**What to work on:**
Nothing in the records below should be altered in the copy, although the pictures must be left out.
*** Supplied material ***
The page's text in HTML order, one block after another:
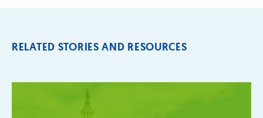
RELATED STORIES AND RESOURCES
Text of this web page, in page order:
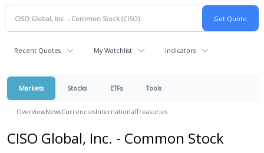
Recent Quotes My Watchlist Indicators
Markets Stocks ETFs Tools
OverviewNewsCurrenciesInternationalTreasuries
CISO Global, Inc. - Common Stock
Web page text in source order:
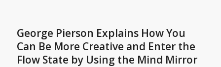
George Pierson Explains How You
Can Be More Creative and Enter the
Flow State by Using the Mind Mirror
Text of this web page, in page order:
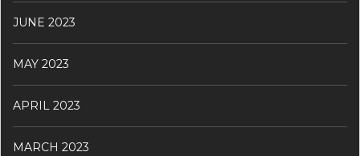
JUNE 2023
MAY 2023
APRIL 2023
MARCH 2023
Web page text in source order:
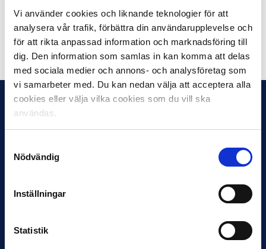
Vi använder cookies och liknande teknologier för att
analysera vår trafik, förbättra din användarupplevelse och
för att rikta anpassad information och marknadsföring till
dig. Den information som samlas in kan komma att delas
med sociala medier och annons- och analysföretag som
vi samarbeter med. Du kan nedan välja att acceptera alla
cookies eller välja vilka cookies som du vill ska
användas.
Nödvändig
Inställningar
Statistik
season away tickets each
Share on Facebook Share on Twitter
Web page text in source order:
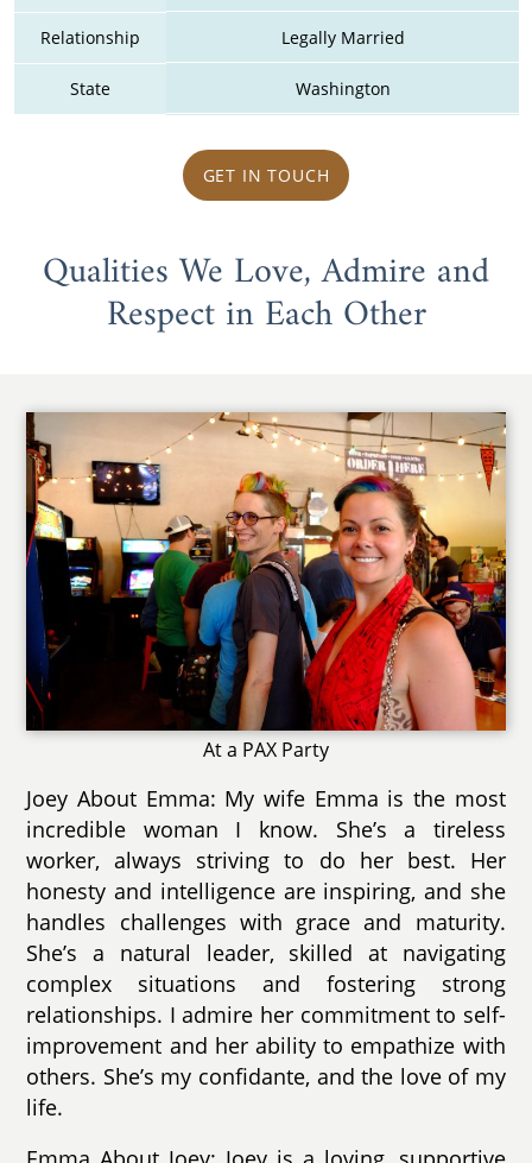
Relationship Legally Married
State Washington
GET IN TOUCH
Qualities We Love, Admire and
Respect in Each Other
At a PAX Party
Joey About Emma: My wife Emma is the most
incredible woman I know. She’s a tireless
worker, always striving to do her best. Her
honesty and intelligence are inspiring, and she
handles challenges with grace and maturity.
She’s a natural leader, skilled at navigating
complex situations and fostering strong
relationships. I admire her commitment to self-
improvement and her ability to empathize with
others. She’s my confidante, and the love of my
life.
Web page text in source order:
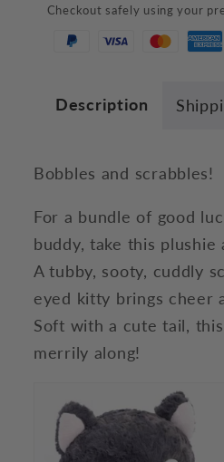
Plush
Plush
Checkout safely using your
Description
Bobbles and scrabbles!
For a bundle of good
buddy, take this
A tubby, sooty, cuddly
eyed kitty brings cheer
Soft with a cute tail,
merrily along!
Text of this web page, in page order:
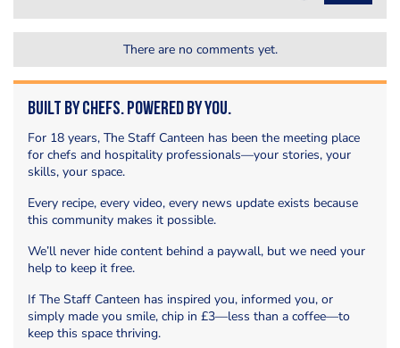
There are no comments yet.
Built by Chefs. Powered by You.
For 18 years, The Staff Canteen has been the meeting place
for chefs and hospitality professionals—your stories, your
skills, your space.
Every recipe, every video, every news update exists because
this community makes it possible.
We’ll never hide content behind a paywall, but we need your
help to keep it free.
If The Staff Canteen has inspired you, informed you, or
simply made you smile, chip in £3—less than a coffee—to
keep this space thriving.
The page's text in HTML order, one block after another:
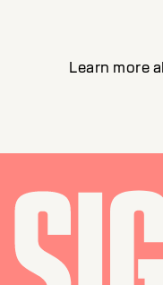
Learn more
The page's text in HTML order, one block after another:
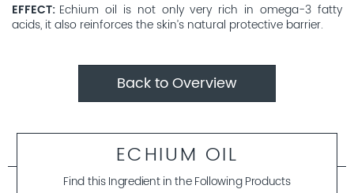
EFFECT Echium oil is not only very rich in omega-3 fatty
acids, it also reinforces the skin’s natural protective barrier.
Back to Overview
ECHIUM OIL
Find this Ingredient in the Following Products
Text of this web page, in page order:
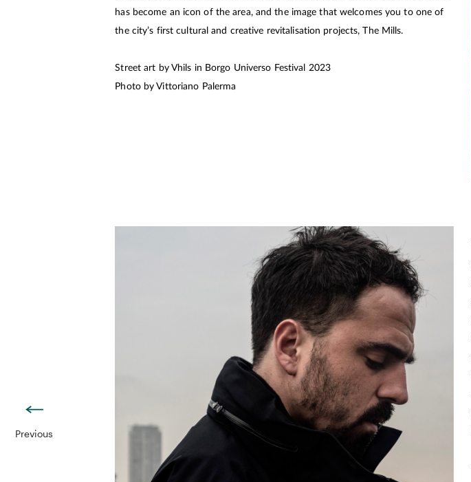
has become an icon of the area, and the image that welcomes you to one of
the city’s first cultural and creative revitalisation projects, The Mills.
Street art by Vhils in Borgo Universo Festival 2023
Photo by Vittoriano Palerma
Previous
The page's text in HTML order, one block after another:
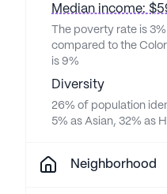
***
**Result of the exercise:**
The page's text in HTML order, one block after another:
RELATED STORIES AND RESOURCES
Text of this web page, in page order:
Recent Quotes My Watchlist Indicators
Markets Stocks ETFs Tools
OverviewNewsCurrenciesInternationalTreasuries
CISO Global, Inc. - Common Stock
Web page text in source order:
George Pierson Explains How You
Can Be More Creative and Enter the
Flow State by Using the Mind Mirror
Text of this web page, in page order:
JUNE 2023
MAY 2023
APRIL 2023
MARCH 2023
Web page text in source order:
Vi använder cookies och liknande teknologier för att
analysera vår trafik, förbättra din användarupplevelse och
för att rikta anpassad information och marknadsföring till
dig. Den information som samlas in kan komma att delas
med sociala medier och annons- och analysföretag som
vi samarbeter med. Du kan nedan välja att acceptera alla
cookies eller välja vilka cookies som du vill ska
användas.
Nödvändig
Inställningar
Statistik
season away tickets each
Share on Facebook Share on Twitter
Web page text in source order:
Relationship Legally Married
State Washington
GET IN TOUCH
Qualities We Love, Admire and
Respect in Each Other
At a PAX Party
Joey About Emma: My wife Emma is the most
incredible woman I know. She’s a tireless
worker, always striving to do her best. Her
honesty and intelligence are inspiring, and she
handles challenges with grace and maturity.
She’s a natural leader, skilled at navigating
complex situations and fostering strong
relationships. I admire her commitment to self-
improvement and her ability to empathize with
others. She’s my confidante, and the love of my
life.
Web page text in source order:
Plush
Plush
Checkout safely using your
Description
Bobbles and scrabbles!
For a bundle of good
buddy, take this
A tubby, sooty, cuddly
eyed kitty brings cheer
Soft with a cute tail,
merrily along!
Text of this web page, in page order:
There are no comments yet.
Built by Chefs. Powered by You.
For 18 years, The Staff Canteen has been the meeting place
for chefs and hospitality professionals—your stories, your
skills, your space.
Every recipe, every video, every news update exists because
this community makes it possible.
We’ll never hide content behind a paywall, but we need your
help to keep it free.
If The Staff Canteen has inspired you, informed you, or
simply made you smile, chip in £3—less than a coffee—to
keep this space thriving.
The page's text in HTML order, one block after another:
Learn more
The page's text in HTML order, one block after another:
EFFECT Echium oil is not only very rich in omega-3 fatty
acids, it also reinforces the skin’s natural protective barrier.
Back to Overview
ECHIUM OIL
Find this Ingredient in the Following Products
Text of this web page, in page order:
has become an icon of the area, and the image that welcomes you to one of
the city’s first cultural and creative revitalisation projects, The Mills.
Street art by Vhils in Borgo Universo Festival 2023
Photo by Vittoriano Palerma
Previous
The page's text in HTML order, one block after another:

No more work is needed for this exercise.